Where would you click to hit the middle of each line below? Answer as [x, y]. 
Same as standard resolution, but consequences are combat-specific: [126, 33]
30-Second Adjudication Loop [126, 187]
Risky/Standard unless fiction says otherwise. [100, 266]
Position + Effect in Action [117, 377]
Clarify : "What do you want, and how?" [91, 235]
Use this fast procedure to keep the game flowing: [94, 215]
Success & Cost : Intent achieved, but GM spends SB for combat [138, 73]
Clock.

──────────

EXERCISE OBJECTIVE
What this task asks for is an exact copy of the material above.

ANSWER SPACE
Where would you click to hit the middle of each line below? Answer as [x, y]. 
Same as standard resolution, but consequences are combat-specific: [126, 33]
30-Second Adjudication Loop [126, 187]
Risky/Standard unless fiction says otherwise. [100, 266]
Position + Effect in Action [117, 377]
Clarify : "What do you want, and how?" [91, 235]
Use this fast procedure to keep the game flowing: [94, 215]
Success & Cost : Intent achieved, but GM spends SB for combat [138, 73]
Clock.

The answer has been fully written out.